If I can factor or put this into partial fractions, I can use the table here to convert: https://lpsa.swarthmore.edu/LaplaceZTable/LaplaceZFuncTable.html


$ \frac{1}{s+a} = e^{-at}$

But I don't know how to break it down into that form. Is it doable? If so, how?

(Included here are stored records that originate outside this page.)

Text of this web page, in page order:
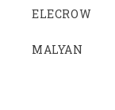
ELECROW
MALYAN
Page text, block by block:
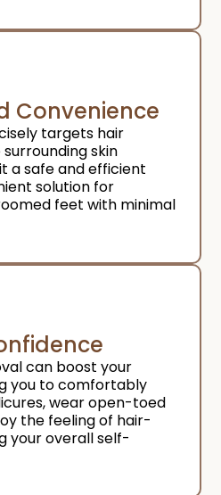
Convenience​
targets hair
skin
a safe and efficient
solution for
feet with minimal
can boost your
you to comfortably
wear open-toed
the feeling of hair-
your overall self-
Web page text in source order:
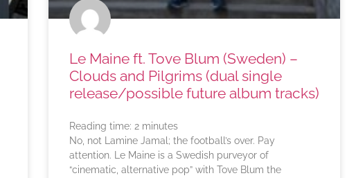
Le Maine ft. Tove Blum (Sweden) –
Clouds and Pilgrims (dual single
release/possible future album tracks)
Reading time: 2 minutes
No, not Lamine Jamal; the football’s over. Pay
attention. Le Maine is a Swedish purveyor of
“cinematic, alternative pop” with Tove Blum the
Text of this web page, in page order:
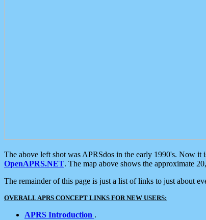
The above left shot was APRSdos in the early 1990's. Now
OpenAPRS.NET. The map above shows the approximate
The remainder of this page is just a list of links to just about
OVERALL APRS CONCEPT LINKS FOR NEW USERS:
APRS Introduction .
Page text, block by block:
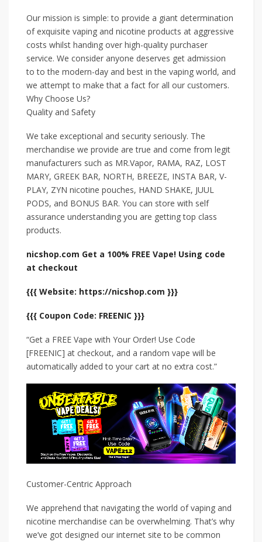
Our mission is simple: to provide a giant determination
of exquisite vaping and nicotine products at aggressive
costs whilst handing over high-quality purchaser
service. We consider anyone deserves get admission
to to the modern-day and best in the vaping world, and
we attempt to make that a fact for all our customers.
Why Choose Us?
Quality and Safety
We take exceptional and security seriously. The
merchandise we provide are true and come from legit
manufacturers such as MR.Vapor, RAMA, RAZ, LOST
MARY, GREEK BAR, NORTH, BREEZE, INSTA BAR, V-
PLAY, ZYN nicotine pouches, HAND SHAKE, JUUL
PODS, and BONUS BAR. You can store with self
assurance understanding you are getting top class
products.
nicshop.com Get a 100% FREE Vape! Using code
at checkout
{{{ Website: https://nicshop.com }}}
{{{ Coupon Code: FREENIC }}}
“Get a FREE Vape with Your Order! Use Code
[FREENIC] at checkout, and a random vape will be
automatically added to your cart at no extra cost.”
Customer-Centric Approach
We apprehend that navigating the world of vaping and
nicotine merchandise can be overwhelming. That’s why
we’ve got designed our internet site to be common
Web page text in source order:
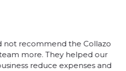
the Collazo
They helped our
reduce expenses and
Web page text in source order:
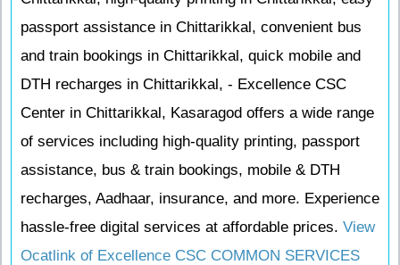
passport assistance in Chittarikkal, convenient bus
and train bookings in Chittarikkal, quick mobile and
DTH recharges in Chittarikkal, - Excellence CSC
Center in Chittarikkal, Kasaragod offers a wide range
of services including high-quality printing, passport
assistance, bus & train bookings, mobile & DTH
recharges, Aadhaar, insurance, and more. Experience
hassle-free digital services at affordable prices. View
Ocatlink of Excellence CSC COMMON SERVICES
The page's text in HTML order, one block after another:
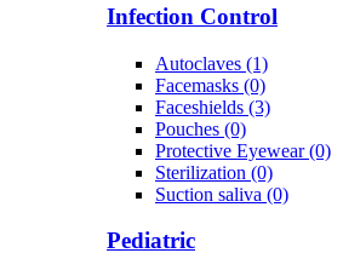
Infection Control
Autoclaves (1)
Facemasks (0)
Faceshields (3)
Pouches (0)
Protective Eyewear (0)
Sterilization (0)
Suction saliva (0)
Pediatric

I have learned how to convert Laplace into the z-domain but I have found some problems with that. In particular, I need continuous time equations to set up the [n-1] and [n-2] etc. samples for the initial run or I won't get useful outputs.

  • 3
    $\begingroup$ I think your question is really how to do partial fraction expansions -- the mathematics site would probably be best for that. $\endgroup$ Commented Dec 23, 2019 at 1:44
  • 1
    $\begingroup$ Is $Fk(s)$ the Laplace transform of a signal, or is it a transfer function in the Laplace domain? $\endgroup$
    – TimWescott
    Commented Dec 23, 2019 at 2:37
  • $\begingroup$ I'm not sure which you'd call it. I don't think it's a transform of a signal. It's just an equation for force using the Laplace domain because it worked well in the derivatives, etc. Ie. It is of the nature that if $F(s) = 1/(s+3)$, then $F(t) = e^{-3t}$ as I have done that sort of conversion with simpler force equations and it worked. This is just too complicated for me to simply match up like that. $\endgroup$
    – mike
    Commented Dec 23, 2019 at 2:44
  • $\begingroup$ Re-reading your question, I see that what you're stuck on is just the partial fraction expansion -- I agree with @DanBoschen that you need learn how to do that. Partial fraction expansion is a topic that should be covered in the typical University course in Calculus, so if you kept your book it's in there somewhere. It should also be covered on the Web, someplace. You'll probably want to plug the numbers into your expression and then do the partial fraction expansion, although with a great deal of work, and the acceptance of complex arithmetic, you could make a general expression. $\endgroup$
    – TimWescott
    Commented Dec 23, 2019 at 3:30
  • $\begingroup$ lol. I never took calculus in unversity. :) But I posted it to math here: math.stackexchange.com/questions/3485053/… and someone gave me a solution. I don't actually need to do partial fraction expansion if that answer is correct. The format it's in as $\frac{1}{(s+a)(s+b)}$ matches one of the conversion cheats from here: lpsa.swarthmore.edu/LaplaceZTable/LaplaceZFuncTable.html $\endgroup$
    – mike
    Commented Dec 23, 2019 at 3:35

1 Answer 1


As per: https://math.stackexchange.com/questions/3485053/how-to-get-partial-fractions-for-this-equation-to-go-from-laplace-to-time-doma

$F(s) = \frac{-2 m k v R}{2mR\left(s-\frac 1{4mR}\left(-mk-\sqrt{m^2k^2-16mkR^2}\right)\right)\left(s-\frac 1{4mR}\left(-mk+\sqrt{m^2k^2-16mkR^2}\right)\right)}$

$F(s) = \frac{-2 m k v R}{2mR}*\frac{1}{\left(s-\frac 1{4mR}\left(-mk-\sqrt{m^2k^2-16mkR^2}\right)\right)\left(s-\frac 1{4mR}\left(-mk+\sqrt{m^2k^2-16mkR^2}\right)\right)}$

$F(s) = - k v *\frac{1}{\left(s-\frac 1{4mR}\left(-mk-\sqrt{m^2k^2-16mkR^2}\right)\right)\left(s-\frac 1{4mR}\left(-mk+\sqrt{m^2k^2-16mkR^2}\right)\right)}$

Then I can use:

$\frac{1}{(s+a)(s+b)} = \frac{e^{-at}-e^{-bt}}{b-a}$

And that should do it!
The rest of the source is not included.